# Run flat tyres?



## chrisabdn (Aug 15, 2007)

I've seen a number of posts relating to the lack of spare wheel in th MkII TT, and looking for alternatives/solutions ... and also in relation to products which automatically seal a puncture.

If punctures are such a concern, wouldn't it be advisable to just invest in a set of run flat tyres?

I know they have their downsides ... I think BMW install them by default, and many feel this compromises ride quality ... but it does do away with the need for a spare.

It just seems to me that a number of people are tying themselves in knots over this ... if it's such a huge concern then perhaps this is a viable option?

Wouldn't be cheap, I understand ... as you'd be replacing all 4 tyres, although if you rotate your tyres you should be ready to replace them all at the same time ... and so wouldn't be losing two good (usually rear) tyres.

Personally, I don't think I could live with run flats ... but there's always a trade-off. There might be better ones available than BMW issue though, with some research.

Presumably you can fit run flats to any wheel?

We got a tyre guru here?

Just wondered what people's thoughts were?

C.


----------



## stephan (Jul 25, 2007)

as I have said before in SA the TT comes standard with Run Flats as well as TPS, In my case Bridgestones 18", and they have never felt problematic what so ever, of course the only problem would be when having to replace them sins you can't just fix a puncture on a Run Flat, you need to replace the whole thing  at about $320 a tire it's no laughing matter


----------



## TommyTippee (May 31, 2007)

It is a mandatory requirement that you have TPM with run flats

If you look at a punctured run flat you cannot tell it is punctured

I had run flats on my E60 they are very hard you feel every bump thump
and road noise is a problem. Interestingly my tt came fitted with Bridgestone Potenzas on stnd 17"and I feel there is a lot of tyre roar.

This could be interesting What tyres did other members cars come fitted with and what are their views????


----------



## andyc83 (Jun 19, 2007)

Yeah, but Bridgestone Potenzas are renowned for being noisy on motorways!

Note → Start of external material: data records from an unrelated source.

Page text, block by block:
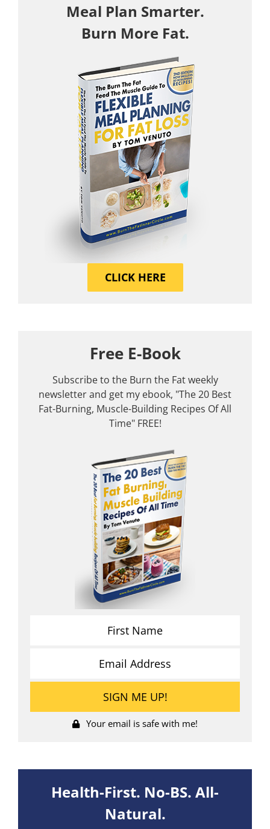
Meal Plan Smarter.
Burn More Fat.
CLICK HERE
Free E-Book
Subscribe to the Burn the Fat weekly
newsletter and get my ebook, "The 20 Best
Fat-Burning, Muscle-Building Recipes Of All
Time" FREE!
Your email is safe with me!
Health-First. No-BS. All-
Natural.
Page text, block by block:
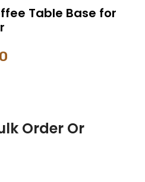
Table Base for
Order Or

What I found strange is that, apparently, you can't request run-flats at the time of placing the order, even if you want them. Has anyone else come across this?


----------



## LoTTie (Aug 2, 2005)

You must have tyre pressure monitoring to have run flats - as said. 

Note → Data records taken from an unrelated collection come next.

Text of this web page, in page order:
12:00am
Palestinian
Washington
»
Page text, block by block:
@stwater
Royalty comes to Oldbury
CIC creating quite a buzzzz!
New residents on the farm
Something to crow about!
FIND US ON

I've just ditched 4 run flats on my Z4 - hideous work of the devil type things, four PS2s now all round and can of gunk for the boot. I'd rather risk a flat tyre than drive 20K miles a year on those carved mahogony like run cr*ps. :lol: 

They are improving though and on some cars they seem to be great - on a mate's new 335D they are cracking tyres. maybe it depends on the car and the tyre.


----------



## The Silver Surfer (May 14, 2002)

Interesting article on 'run cr*ps' here.

Many people buying BMWs are ditching run cr*ps for proper tyres.


----------



## TommyTippee (May 31, 2007)

hi andy
Was not aware that poenzas had that reputation - but I can certainly vouch for it, unless it is a perfect surface they are hideously noisy, worse in fact than the Dunlop sport run flats on my E60.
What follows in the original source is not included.